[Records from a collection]
┄┄┄┄┄┄┄┄┄┄┄┄┄┄┄┄┄┄┄┄

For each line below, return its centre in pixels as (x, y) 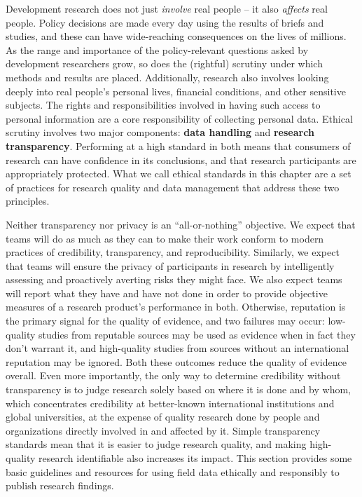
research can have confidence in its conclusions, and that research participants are (181, 159)
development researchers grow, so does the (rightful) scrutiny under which (164, 63)
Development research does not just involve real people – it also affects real (167, 8)
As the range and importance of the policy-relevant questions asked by (157, 49)
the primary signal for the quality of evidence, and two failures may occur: (165, 321)
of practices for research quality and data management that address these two (173, 187)
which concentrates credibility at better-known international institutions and (170, 403)
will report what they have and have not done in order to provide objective (167, 293)

┄┄┄┄┄┄┄┄┄┄┄┄┄┄┄┄┄┄┄┄

• **Exercise description**: Transcribe the records above exactly, but only from the line that contains "the primary signal" through their final line, inclusive.

• **Exercise result**:
the primary signal for the quality of evidence, and two failures may occur: (165, 321)
of practices for research quality and data management that address these two (173, 187)
which concentrates credibility at better-known international institutions and (170, 403)
will report what they have and have not done in order to provide objective (167, 293)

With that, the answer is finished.